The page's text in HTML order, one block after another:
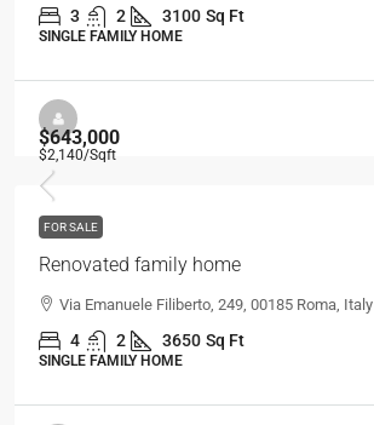
3 2 3100 Sq Ft
SINGLE FAMILY HOME
$643,000
$2,140/Sqft
FOR SALE
Renovated family home
Via Emanuele Filiberto, 249, 00185 Roma, Italy
4 2 3650 Sq Ft
SINGLE FAMILY HOME
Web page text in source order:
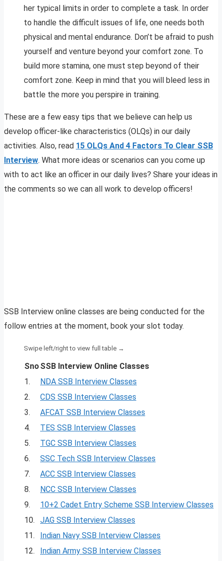
her typical limits in order to complete a task. In order
to handle the difficult issues of life, one needs both
physical and mental endurance. Don’t be afraid to push
yourself and venture beyond your comfort zone. To
build more stamina, one must step beyond of their
comfort zone. Keep in mind that you will bleed less in
battle the more you perspire in training.
These are a few easy tips that we believe can help us
develop officer-like characteristics (OLQs) in our daily
activities. Also, read 15 OLQs And 4 Factors To Clear SSB
Interview. What more ideas or scenarios can you come up
with to act like an officer in our daily lives? Share your ideas in
the comments so we can all work to develop officers!
SSB Interview online classes are being conducted for the
follow entries at the moment, book your slot today.
Sno SSB Interview Online Classes
1.
NDA SSB Interview Classes
2.
CDS SSB Interview Classes
3.
AFCAT SSB Interview Classes
4.
TES SSB Interview Classes
5.
TGC SSB Interview Classes
6.
SSC Tech SSB Interview Classes
7.
ACC SSB Interview Classes
8.
NCC SSB Interview Classes
9.
10+2 Cadet Entry Scheme SSB Interview Classes
10.
JAG SSB Interview Classes
11.
Indian Navy SSB Interview Classes
12.
Indian Army SSB Interview Classes
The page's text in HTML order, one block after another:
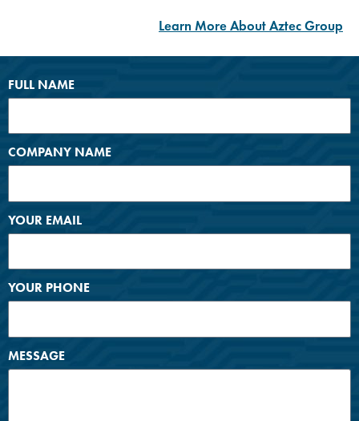
Learn More About Aztec Group
FULL NAME
COMPANY NAME
YOUR EMAIL
YOUR PHONE
MESSAGE
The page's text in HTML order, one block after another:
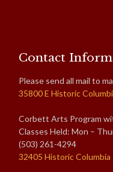
Contact
Please send all mail to
35800 E Historic
Corbett Arts Program
Classes Held: Mon –
(503) 261-4294
32405 Historic
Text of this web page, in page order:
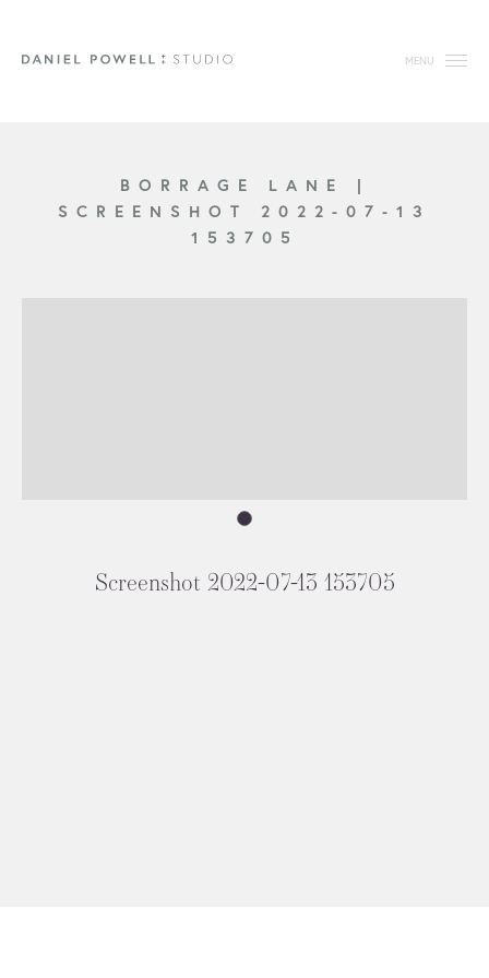
MENU
BORRAGE LANE |
SCREENSHOT 2022-07-13
153705
Screenshot 2022-07-13 153705
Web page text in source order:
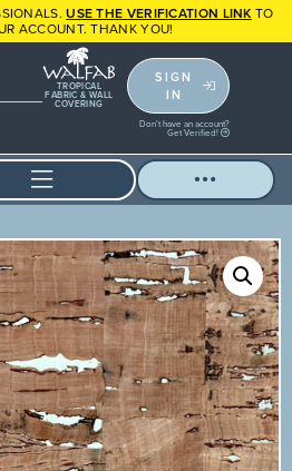
USE THE VERIFICATION LINK TO
ACCOUNT. THANK YOU!
TROPICAL
FABRIC & WALL
COVERING
SIGN
IN
Don't have an account?
Get Verified!
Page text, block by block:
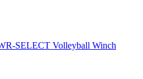
SELECT Volleyball Winch
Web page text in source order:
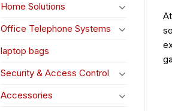
Home Solutions
Office Telephone Systems
laptop bags
Security & Access Control
Accessories
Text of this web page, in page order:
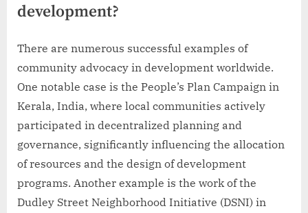
development?
There are numerous successful examples of
community advocacy in development worldwide.
One notable case is the People’s Plan Campaign in
Kerala, India, where local communities actively
participated in decentralized planning and
governance, significantly influencing the allocation
of resources and the design of development
programs. Another example is the work of the
Dudley Street Neighborhood Initiative (DSNI) in
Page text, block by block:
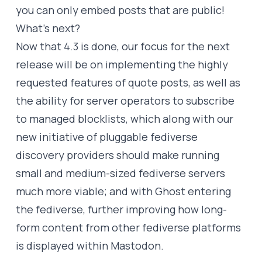
you can only embed posts that are public!
What’s next?
Now that 4.3 is done, our focus for the next
release will be on implementing the highly
requested features of quote posts, as well as
the ability for server operators to subscribe
to managed blocklists, which along with our
new initiative of pluggable fediverse
discovery providers should make running
small and medium-sized fediverse servers
much more viable; and with Ghost entering
the fediverse, further improving how long-
form content from other fediverse platforms
is displayed within Mastodon.
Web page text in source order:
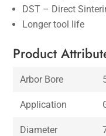
DST – Direct
Longer tool life
Product
Arbor Bore
Application
Diameter
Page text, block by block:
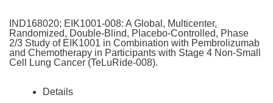
IND168020; EIK1001-008: A Global, Multicenter,
Randomized, Double-Blind, Placebo-Controlled, Phase
2/3 Study of EIK1001 in Combination with Pembrolizumab
and Chemotherapy in Participants with Stage 4 Non-Small
Cell Lung Cancer (TeLuRide-008).
Details
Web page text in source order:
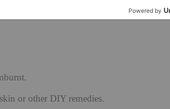
to optimise and prevent further
or other DIY remedies.
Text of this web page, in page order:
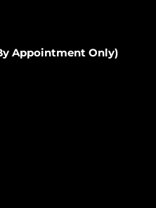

**What you need to do:**
Give a verbatim transcription of the entries, leaving out the pictures.

**Written reply:**
The page's text in HTML order, one block after another:
3 2 3100 Sq Ft
SINGLE FAMILY HOME
$643,000
$2,140/Sqft
FOR SALE
Renovated family home
Via Emanuele Filiberto, 249, 00185 Roma, Italy
4 2 3650 Sq Ft
SINGLE FAMILY HOME
Web page text in source order:
her typical limits in order to complete a task. In order
to handle the difficult issues of life, one needs both
physical and mental endurance. Don’t be afraid to push
yourself and venture beyond your comfort zone. To
build more stamina, one must step beyond of their
comfort zone. Keep in mind that you will bleed less in
battle the more you perspire in training.
These are a few easy tips that we believe can help us
develop officer-like characteristics (OLQs) in our daily
activities. Also, read 15 OLQs And 4 Factors To Clear SSB
Interview. What more ideas or scenarios can you come up
with to act like an officer in our daily lives? Share your ideas in
the comments so we can all work to develop officers!
SSB Interview online classes are being conducted for the
follow entries at the moment, book your slot today.
Sno SSB Interview Online Classes
1.
NDA SSB Interview Classes
2.
CDS SSB Interview Classes
3.
AFCAT SSB Interview Classes
4.
TES SSB Interview Classes
5.
TGC SSB Interview Classes
6.
SSC Tech SSB Interview Classes
7.
ACC SSB Interview Classes
8.
NCC SSB Interview Classes
9.
10+2 Cadet Entry Scheme SSB Interview Classes
10.
JAG SSB Interview Classes
11.
Indian Navy SSB Interview Classes
12.
Indian Army SSB Interview Classes
The page's text in HTML order, one block after another:
Learn More About Aztec Group
FULL NAME
COMPANY NAME
YOUR EMAIL
YOUR PHONE
MESSAGE
The page's text in HTML order, one block after another:
Contact
Please send all mail to
35800 E Historic
Corbett Arts Program
Classes Held: Mon –
(503) 261-4294
32405 Historic
Text of this web page, in page order:
MENU
BORRAGE LANE |
SCREENSHOT 2022-07-13
153705
Screenshot 2022-07-13 153705
Web page text in source order:
USE THE VERIFICATION LINK TO
ACCOUNT. THANK YOU!
TROPICAL
FABRIC & WALL
COVERING
SIGN
IN
Don't have an account?
Get Verified!
Page text, block by block:
SELECT Volleyball Winch
Web page text in source order:
Home Solutions
Office Telephone Systems
laptop bags
Security & Access Control
Accessories
Text of this web page, in page order:
development?
There are numerous successful examples of
community advocacy in development worldwide.
One notable case is the People’s Plan Campaign in
Kerala, India, where local communities actively
participated in decentralized planning and
governance, significantly influencing the allocation
of resources and the design of development
programs. Another example is the work of the
Dudley Street Neighborhood Initiative (DSNI) in
Page text, block by block:
you can only embed posts that are public!
What’s next?
Now that 4.3 is done, our focus for the next
release will be on implementing the highly
requested features of quote posts, as well as
the ability for server operators to subscribe
to managed blocklists, which along with our
new initiative of pluggable fediverse
discovery providers should make running
small and medium-sized fediverse servers
much more viable; and with Ghost entering
the fediverse, further improving how long-
form content from other fediverse platforms
is displayed within Mastodon.
Web page text in source order:
DST – Direct
Longer tool life
Product
Arbor Bore
Application
Diameter
Page text, block by block:
IND168020; EIK1001-008: A Global, Multicenter,
Randomized, Double-Blind, Placebo-Controlled, Phase
2/3 Study of EIK1001 in Combination with Pembrolizumab
and Chemotherapy in Participants with Stage 4 Non-Small
Cell Lung Cancer (TeLuRide-008).
Details
Web page text in source order:
to optimise and prevent further
or other DIY remedies.
Text of this web page, in page order:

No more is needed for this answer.